Introgressione genetica da fughe e rilasci di allevamento. In tutta la Cina si è sviluppata una grande industria di allevamento commerciale, che detiene milioni di animali; nella sola provincia dello Shaanxi, nel 2012 gli allevamenti autorizzati ospitavano circa 2,6 milioni di salamandre [Cunningham et al. 2016]. Questi impianti mescolano animali di diversi lignaggi genetici — e quindi di specie diverse — e i rilasci di "ripopolamento" sponsorizzati dal governo di esemplari d'allevamento in natura, spesso senza screening sanitario né gestione genetica, rischiano di sommergere le restanti popolazioni selvatiche con genotipi ibridi e non locali [Cunningham et al. 2016; Yan et al. 2018]. Tali rilasci possono arrecare più danni che benefici alla conservazione selvatica genuina [Cunningham et al. 2016].
Continuo prelievo dalla natura per gli allevamenti. Nonostante la protezione legale, gli individui catturati in natura continuano a entrare nell'industria dell'allevamento perché la riproduzione in cattività è difficile e gli allevamenti cercano fondatori robusti; gli animali bracconati sequestrati vengono frequentemente trasferiti agli allevamenti anziché rilasciati, il che può sostenere inavvertitamente l'incentivo al bracconaggio [Cunningham et al. 2016].

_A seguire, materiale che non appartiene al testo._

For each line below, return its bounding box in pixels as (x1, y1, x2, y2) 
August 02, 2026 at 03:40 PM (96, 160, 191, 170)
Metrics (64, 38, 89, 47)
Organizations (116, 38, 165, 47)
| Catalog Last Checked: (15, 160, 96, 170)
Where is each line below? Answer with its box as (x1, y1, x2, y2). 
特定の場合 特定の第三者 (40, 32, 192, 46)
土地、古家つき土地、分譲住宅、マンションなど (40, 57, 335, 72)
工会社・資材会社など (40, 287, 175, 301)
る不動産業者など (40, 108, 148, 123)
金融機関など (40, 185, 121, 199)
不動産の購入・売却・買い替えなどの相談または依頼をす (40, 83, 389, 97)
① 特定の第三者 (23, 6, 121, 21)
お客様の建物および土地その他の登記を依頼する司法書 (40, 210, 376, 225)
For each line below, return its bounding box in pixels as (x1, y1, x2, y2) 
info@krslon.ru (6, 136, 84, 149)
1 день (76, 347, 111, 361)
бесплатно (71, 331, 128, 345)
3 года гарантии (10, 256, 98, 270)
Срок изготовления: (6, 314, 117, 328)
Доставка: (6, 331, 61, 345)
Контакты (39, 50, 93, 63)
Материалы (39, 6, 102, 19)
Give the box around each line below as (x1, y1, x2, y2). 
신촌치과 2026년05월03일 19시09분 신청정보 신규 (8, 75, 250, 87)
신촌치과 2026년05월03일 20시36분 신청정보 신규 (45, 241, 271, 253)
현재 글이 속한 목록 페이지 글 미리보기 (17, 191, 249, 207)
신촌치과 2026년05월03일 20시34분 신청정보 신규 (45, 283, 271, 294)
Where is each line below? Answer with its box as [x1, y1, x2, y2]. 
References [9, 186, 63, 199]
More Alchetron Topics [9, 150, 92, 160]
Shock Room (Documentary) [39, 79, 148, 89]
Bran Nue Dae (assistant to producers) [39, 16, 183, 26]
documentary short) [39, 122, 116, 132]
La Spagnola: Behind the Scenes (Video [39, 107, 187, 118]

Degrado dell'habitat e malattie. La costruzione di dighe, l'inquinamento idrico e il danneggiamento degli habitat fluviali riducono ulteriormente l'acqua fresca, pulita e ricca di ossigeno di cui la specie necessita. Il ranavirus e altri patogeni circolano ampiamente nell'ambiente denso e con scarsa biosicurezza degli allevamenti e possono essere trasmessi agli animali selvatici attraverso fughe e rilasci [Cunningham et al. 2016].
Cosa si sta Facendo
Chiarimento tassonomico per la conservazione. Uno sforzo recente centrale è stato quello di risolvere il complesso di specie affinché la conservazione possa essere indirizzata verso unità biologiche reali. I ricercatori sostengono che le specie senza nome non possono essere incorporate nei quadri di conservazione nazionali o internazionali, e hanno chiesto la descrizione formale urgente di tutti i lignaggi in modo che ciascuno possa essere valutato e protetto individualmente [Marr et al. 2024].
Protezione delle popolazioni genuinamente selvatiche. La descrizione del 2022 di Andrias jiangxiensis si è basata sulla scoperta, dopo 18 mesi di monitoraggio, di una popolazione selvatica geneticamente pura e in riproduzione all'interno di una riserva naturale chiusa nella provincia del Jiangxi — l'unica tale popolazione confermata nota e una priorità fondamentale per la protezione in situ [Chai et al. 2022]. L'identificazione nel 2024 di individui di A. sligoi in collezioni ex situ (in cattività) offre analogamente un punto di partenza per un programma di recupero geneticamente gestito per quella specie [Yan et al. 2024].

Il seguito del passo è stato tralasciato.